A = \begin{bmatrix} -\frac{1}{3} & 7 & 12 \\ 11 & -3 & 0 \end{bmatrix} and B = \begin{bmatrix} \frac{2}{3} & 1 & 0 \\ 4 & 8 & 7 \end{bmatrix}

A = \begin{bmatrix} 6 & 7 \\ 9 & 10 \\ 4 & -6 \end{bmatrix} and B = \begin{bmatrix} 2 & 5 \\ -1 & 3 \\ 6 & 1 \end{bmatrix}

A = \begin{bmatrix} 7 & 4 & 2 \\ 11 & 10 & 8 \\ 9 & 3 & 7 \end{bmatrix} and B = \begin{bmatrix} 5 & -3 & 1 \\ 5 & 3 & 2 \\ 0 & 4 & -1 \end{bmatrix}

A = \begin{bmatrix} 3.6 & 7.4 \\ 8.9 & 10.5 \\ 4.7 & -6.3 \end{bmatrix} and B = \begin{bmatrix} 1.8 & 5.1 \\ 0.9 & 5.2 \\ -6.1 & 1.5 \end{bmatrix}

A = \begin{bmatrix} 75 & 42 & 21 & 54 \\ 18 & 27 & 81 & 56 \\ 93 & 36 & 72 & 49 \end{bmatrix} and B = \begin{bmatrix} 51 & -32 & 18 & 21 \\ 56 & 39 & 24 & 57\\ 18 & 27 & -19 & 32 \end{bmatrix}

Matrix equations

Solve the following matrix equations for x:

\begin{bmatrix} 5 & x \\ -2 & 9 \end{bmatrix} + \begin{bmatrix} 7 & 3 \\ 8 & 2 \end{bmatrix} = \begin{bmatrix} 12 & 8 \\ 6 & 11 \end{bmatrix}

\begin{bmatrix} 10 & 8 \\ -4 & 10 \end{bmatrix} - \begin{bmatrix} 8 & 3 \\ 2x & 7 \end{bmatrix} = \begin{bmatrix} 2 & 5 \\ -14 & 3 \end{bmatrix}

\begin{bmatrix} 11 & 7 \\ -x & 10 \\ 4 & 9 \end{bmatrix} - \begin{bmatrix} 6 & 2 \\ -8 & -1 \\ 0 & -3 \end{bmatrix} = \begin{bmatrix} 5 & 5 \\ 9 & 11 \\ 4 & 12 \end{bmatrix}

Consider the following matrix equation:

\begin{bmatrix} u - 3 & 2v & 9 \\ 3x & 7 & 10 \end{bmatrix} + \begin{bmatrix} 4u & v & -3w \\ 10 & 5 & 27 \end{bmatrix} = \begin{bmatrix} 47 & 12 & 18 \\ 31 & 6y & 37 \end{bmatrix}

Find the value of:

Applications

The following table shows the number of visitors to a website by country:

	Australia	New Zealand	Thailand	China
January	37	25	29	41
February	26	35	19	51
March	32	22	18	27
April	30	28	24	37
May	31	20	24	28

Find the total number of visitors to the site during each month. Express your answer as a column matrix, where the rows describe the months in order of the given table.

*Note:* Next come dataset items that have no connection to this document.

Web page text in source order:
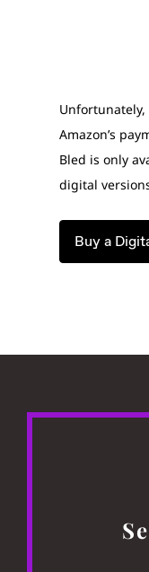
Amazon’s
Bled is only
digital
Buy a
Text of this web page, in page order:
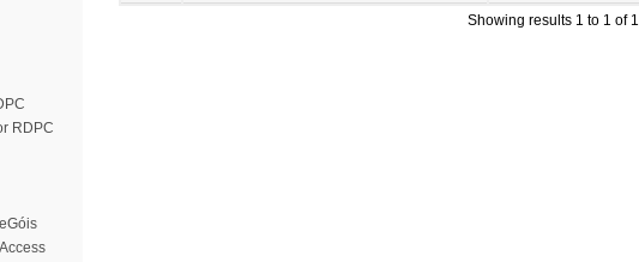
RDPC
Showing results 1 to 1 of 1
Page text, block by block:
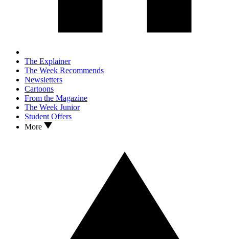
The Explainer
The Week Recommends
Newsletters
Cartoons
From the Magazine
The Week Junior
Student Offers
More
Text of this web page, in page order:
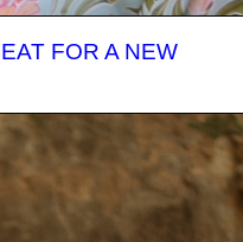
FOR A NEW
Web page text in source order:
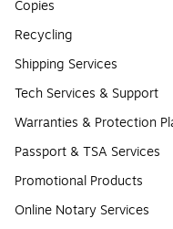
Copies
Recycling
Shipping Services
Tech Services & Support
Warranties & Protection
Passport & TSA Services
Promotional Products
Online Notary Services
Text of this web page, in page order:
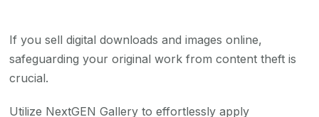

Find how many more visitors were from China than from Thailand each month by subtracting an appropriate pair of column matrices. Express your answer as a column matrix, where the rows describe the months in order of the given table.

The tables below show the number of fruit and vegetables sold at Mohamad's three corner shops over a particular weekend.

Saturday:

	Fruit	Vegetables
Shop 1	58	29
Shop 2	48	71
Shop 3	54	38

Sunday:

	Fruit	Vegetables
Shop 1	45	32
Shop 2	40	62
Shop 3	38	46

Write the sales of fruit and vegetables for Saturday as a 3 \times 2 matrix.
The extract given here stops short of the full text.